02/04/2010 03:23:38----65.126.nnn.nnn----/directory/realpage.asp ----Mozilla/4.0 (compatible; MSIE 8.0; Windows NT 5.1; Trident/4.0; .NET CLR 2.0.50727; .NET CLR 3.0.04506.648; .NET CLR 3.5.21022; .NET CLR 1.1.4322; .NET CLR 3.0.4506.2152; .NET CLR 3.5.30729)
02/04/2010 03:24:10----65.126.nnn.nnn----/directory/gtb.asp ----Mozilla/4.0 (compatible; MSIE 8.0; Windows NT 6.0; Trident/4.0; GTB0.0; SLCC1; .NET CLR 2.0.50727; Media Center PC 5.0; Tablet PC 2.0; InfoPath.2; .NET CLR 3.5.21022; .NET CLR 3.5.30729; .NET CLR 3.0.30618)
02/04/2010 03:24:10----65.126.nnn.nnn----/directory/gtb.asp ----Mozilla/4.0 (compatible; MSIE 8.0; Windows NT 6.0; Trident/4.0; GTB0.0; SLCC1; .NET CLR 2.0.50727; Media Center PC 5.0; Tablet PC 2.0; InfoPath.2; .NET CLR 3.5.21022; .NET CLR 3.5.30729; .NET CLR 3.0.30618)
02/04/2010 03:24:35----65.126.nnn.nnn----/directory/gtb.asp ----Mozilla/4.0 (compatible; MSIE 8.0; Windows NT 6.0; Trident/4.0; GTB0.0; SLCC1; .NET CLR 2.0.50727; Media Center PC 5.0; Tablet PC 2.0; InfoPath.2; .NET CLR 3.5.21022; .NET CLR 3.5.30729; .NET CLR 3.0.30618)
02/04/2010 03:24:35----65.126.nnn.nnn----/directory/gtb.asp ----Mozilla/4.0 (compatible; MSIE 8.0; Windows NT 6.0; Trident/4.0; GTB0.0; SLCC1; .NET CLR 2.0.50727; Media Center PC 5.0; Tablet PC 2.0; InfoPath.2; .NET CLR 3.5.21022; .NET CLR 3.5.30729; .NET CLR 3.0.30618)
02/04/2010 03:25:06----65.126.nnn.nnn----/directory/gtb.asp ----Mozilla/4.0 (compatible; MSIE 8.0; Windows NT 6.0; Trident/4.0; GTB0.0; SLCC1; .NET CLR 2.0.50727; Media Center PC 5.0; Tablet PC 2.0; InfoPath.2; .NET CLR 3.5.21022; .NET CLR 3.5.30729; .NET CLR 3.0.30618)
02/04/2010 03:26:04----65.126.nnn.nnn----/directory/gtb.asp ----Mozilla/4.0 (compatible; MSIE 8.0; Windows NT 6.0; Trident/4.0; GTB0.0; SLCC1; .NET CLR 2.0.50727; Media Center PC 5.0; Tablet PC 2.0; InfoPath.2; .NET CLR 3.5.21022; .NET CLR 3.5.30729; .NET CLR 3.0.30618)
02/04/2010 03:27:05----65.126.nnn.nnn----/directory/realpage.asp ----Mozilla/4.0 (compatible; MSIE 8.0; Windows NT 5.1; Trident/4.0; .NET CLR 2.0.50727; .NET CLR 3.0.04506.648; .NET CLR 3.5.21022; .NET CLR 1.1.4322; .NET CLR 3.0.4506.2152; .NET CLR 3.5.30729)
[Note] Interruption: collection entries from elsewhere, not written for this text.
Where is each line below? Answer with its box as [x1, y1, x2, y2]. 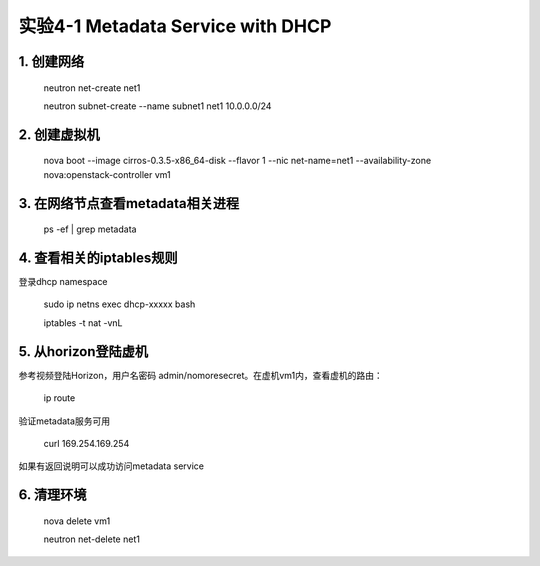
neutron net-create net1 [43, 81, 141, 94]
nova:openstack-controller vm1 [43, 168, 171, 180]
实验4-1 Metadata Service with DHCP [18, 15, 332, 37]
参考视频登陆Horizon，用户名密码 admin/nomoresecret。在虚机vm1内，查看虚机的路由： [18, 369, 384, 381]
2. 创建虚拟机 [18, 126, 100, 143]
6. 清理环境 [18, 486, 87, 504]
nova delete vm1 [43, 515, 111, 527]
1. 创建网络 [18, 53, 85, 70]
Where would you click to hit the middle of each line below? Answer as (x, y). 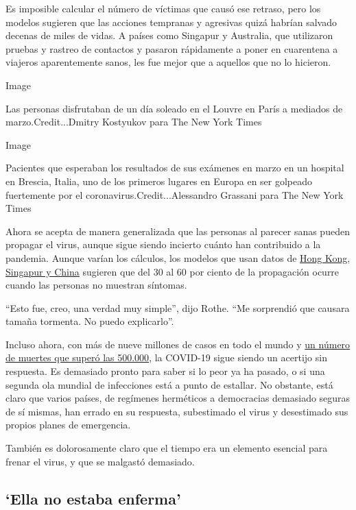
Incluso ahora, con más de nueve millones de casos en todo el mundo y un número (178, 344)
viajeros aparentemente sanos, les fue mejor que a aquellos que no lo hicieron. (168, 62)
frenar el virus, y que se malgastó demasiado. (100, 461)
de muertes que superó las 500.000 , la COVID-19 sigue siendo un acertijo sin (166, 357)
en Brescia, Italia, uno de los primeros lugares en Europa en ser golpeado (159, 181)
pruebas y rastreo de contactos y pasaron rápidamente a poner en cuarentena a (172, 48)
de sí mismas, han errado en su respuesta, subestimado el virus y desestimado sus (177, 411)
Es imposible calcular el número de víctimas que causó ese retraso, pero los (163, 8)

BTW is Sidewiki still relevant ?

GaryK

11:01 pm on Apr 2, 2010 (gmt 0)

WebmasterWorld Senior Member 10+ Year Member



That surprises me, Gary, that you had complaints about googletoolbar.
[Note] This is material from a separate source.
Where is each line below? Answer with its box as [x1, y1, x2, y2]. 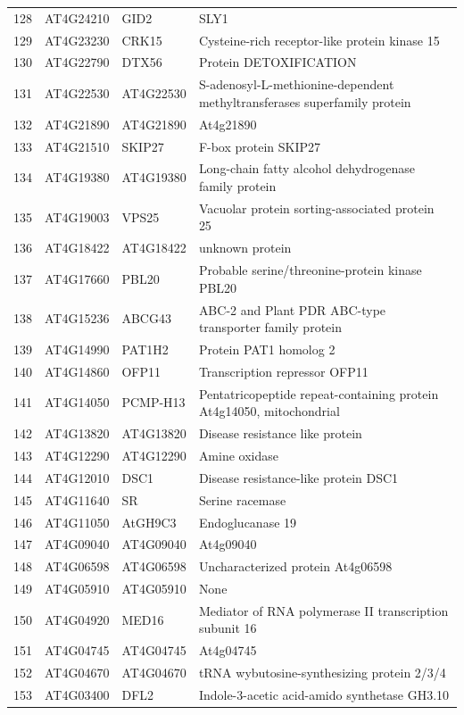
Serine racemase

Do you mean prior to or after blocking it?

dstiles

7:12 pm on Apr 3, 2010 (gmt 0)

WebmasterWorld Senior Member 10+ Year Member Top Contributors Of The Month



Whilst it was blocked.

GaryK

4:23 am on Apr 6, 2010 (gmt 0)

WebmasterWorld Senior Member 10+ Year Member



I know very little about either GoogleToolbar or GTB, but definitely got more complaints about GoogleToolbar while it was blocked which was why I added it back again.

dstiles

11:02 pm on Apr 6, 2010 (gmt 0)

WebmasterWorld Senior Member 10+ Year Member Top Contributors Of The Month



Hmm. Looks like we've come full circle, then. Don't block anything. :(

dstiles

9:11 pm on Jun 12, 2010 (gmt 0)

WebmasterWorld Senior Member 10+ Year Member Top Contributors Of The Month



An extra on this one.

As noted in the recent eSobi thread I've taken notice of the identifier GTB0.0 as a toolbar ID often seen with extra toolbar plug-ins (eg eSobi) and with high-speed browser scrapes. It probably exists witohut plug-ins as well.
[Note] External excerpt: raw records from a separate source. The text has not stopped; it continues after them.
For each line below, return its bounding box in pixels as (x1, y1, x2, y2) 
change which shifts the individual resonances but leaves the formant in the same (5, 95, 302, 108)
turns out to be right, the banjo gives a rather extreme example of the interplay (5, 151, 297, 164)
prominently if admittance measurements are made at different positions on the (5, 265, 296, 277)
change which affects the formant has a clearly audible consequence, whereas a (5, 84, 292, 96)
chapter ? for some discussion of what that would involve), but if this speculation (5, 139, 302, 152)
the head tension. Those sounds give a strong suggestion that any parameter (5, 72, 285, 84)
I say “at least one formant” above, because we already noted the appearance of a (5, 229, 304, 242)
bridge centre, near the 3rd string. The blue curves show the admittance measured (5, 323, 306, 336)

I have just accidentally blocked a customer who has this in her browser UA and am chasing up on it.

From a couple of forum postings elsewhere it LOOKS as if it might be something installed by a google mail account, possibly when there is no other toolbar installed. This is conjecture only at this point.